Leidse Vertaling 1912/1994 | Book List

Navigation


 

1Samuel 22

1 David nu ging van daar zijns weegs en ontkwam naar de bergveste van Adullam. Toen zijn broeders en zijn ganse familie dat hoorden, kwamen zij daar bij hem;

2 ook verzamelden zich bij hem allen die in benarde omstandigheden verkeerden, die een schuldeiser hadden en die ontevreden waren, en hij werd hun hoofdman. Zo waren bij hem omstreeks vierhonderd man.

3 Van daar trok David naar Mispe in Moab en zeide tot den koning van Moab: Laten mijn vader en mijn moeder bij u blijven, totdat ik weet wat God met mij voorheeft.

4 Zo stelde hij hen in de hoede van den koning van Moab, bij wien zij bleven zolang David in de bergveste was.

5 Maar de profeet Gad zeide tot David: Gij moet niet in de bergveste blijven: ga heen en begeef u naar het land Juda. En David ging heen en kwam te Jaar-hores.

6 Toen Saul hoorde dat David en de mannen die bij hem waren een bende gevormd hadden--hij zat te Gibea onder de tamarisk op de hoogte, de speer in de hand, terwijl al zijn dienaren bij hem stonden--

7 zeide Saul tot de dienaren die bij hem stonden: Luistert toch, Benjaminieten! Zal ook de zoon van Izai aan u allen akkers en wijngaarden geven? u allen aanstellen tot oversten van duizend en van honderd?

8 dat gij allen tegen mij hebt samengespannen, niemand mij meegedeeld heeft dat mijn zoon met den zoon van Izai een verbond heeft gesloten, en niemand uwer zich om mij bekommert, dat mijn zoon mijn dienaar tegen mij heeft opgestookt om mijn belager te zijn, zoals thans het geval is?

9 Toen antwoordde Doeg, de Edomiet--hij stond bij de dienaren van Saul--en zeide: Ik heb den zoon van Izai te Nob bij Ahimelech, den zoon van Ahitub, zien komen.

10 Deze heeft den Heer voor hem geraadpleegd, hem teerkost verstrekt en het zwaard van Goliath, den Filistijn, gegeven.

11 Nu ontbood de koning den priester Ahimelech, den zoon van Ahitub, met zijn ganse familie, de priesterschap van Nob.
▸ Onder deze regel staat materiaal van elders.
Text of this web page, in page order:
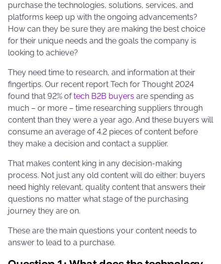
purchase the technologies, solutions, services, and
platforms keep up with the ongoing advancements?
How can they be sure they are making the best choice
for their unique needs and the goals the company is
looking to achieve?
They need time to research, and information at their
fingertips. Our recent report Tech for Thought 2024
found that 92% oftech B2B buyers are spending as
much – or more – time researching suppliers through
content than they were a year ago. And these buyers will
consume an average of 4.2 pieces of content before
they make a decision and contact a supplier.
That makes content king in any decision-making
process. Not just any old content will do either: buyers
need highly relevant, quality content that answers their
questions no matter what stage of the purchasing
journey they are on.
These are the main questions your content needs to
answer to lead to a purchase.

Toen zij allen bij den koning waren gekomen,

12 zeide Saul: Luister eens, zoon van Ahitub Deze zeide: Hier ben ik, mijn heer.

13 Saul zeide tot hem: Waarom hebt gij met den zoon van Izai tegen mij samengespannen, door hem brood en een zwaard te geven en voor hem de godheid te raadplegen, dat hij als belager tegen mij zou opstaan, zoals thans het geval is?

14 Ahimelech antwoordde den koning en zeide: Wie onder al uw dienaren is als David? betrouwbaar, schoonzoon des konings, toegang hebbende tot uw naaste omgeving, een geeerd man in uw huis!

15 Ben ik heden begonnen de godheid voor hem te raadplegen? Verre van dien! Legge dan de koning zijn dienaar en het ganse huis zijns vaders niets te laste; want uw dienaar wist van dit alles niets, klein noch groot.

16 Doch de koning zeide: Zonder genade zult gij, Ahimelech, met uw ganse familie ter dood gebracht worden.

17 En de koning zeide tot de trawanten, die bij hem stonden: Keert u tegen de priesters van den Heer en brengt hen ter dood; want ook zij zijn op de hand van David, zij hebben geweten dat hij op de vlucht was en hebben het mij niet medegedeeld. Maar de dienaren des konings wilden de hand niet uitsteken, om 's Heeren priesters neer te stoten.

18 Daarom zeide de koning tot Doeg: Keer gij u tegen de priesters en stoot hen neer! En Doeg, de Edomiet, keerde zich tegen de priesters, stiet hen neer en doodde op dien dag vijf en tachtig man, allen dragers van het linnen schouderkleed.

19 Ook de priesterstad Nob sloeg hij met het scherp des zwaards: zowel mannen als vrouwen, kinderen als zuigelingen, runderen, ezels en schapen, met het scherp des zwaards.

20 Slechts een zoon van Ahimelech, den zoon van Ahitub, met name Abjathar, ontsnapte en vluchtte David achterna.

21 Toen nu Abjathar aan David mededeelde dat Saul de priesters van den Heer had omgebracht,

22 zeide David tot Abjathar: Ik heb dien dag wel geweten dat Doeg, de Edomiet, daar was en het stellig aan Saul zou mededelen; ik ben de oorzaak geworden van den ondergang van uw gehele familie.

23 Blijf bij mij; vrees niet. Want wie u naar het leven staat staat mij naar het leven; gij zijt een mij toevertrouwd pand.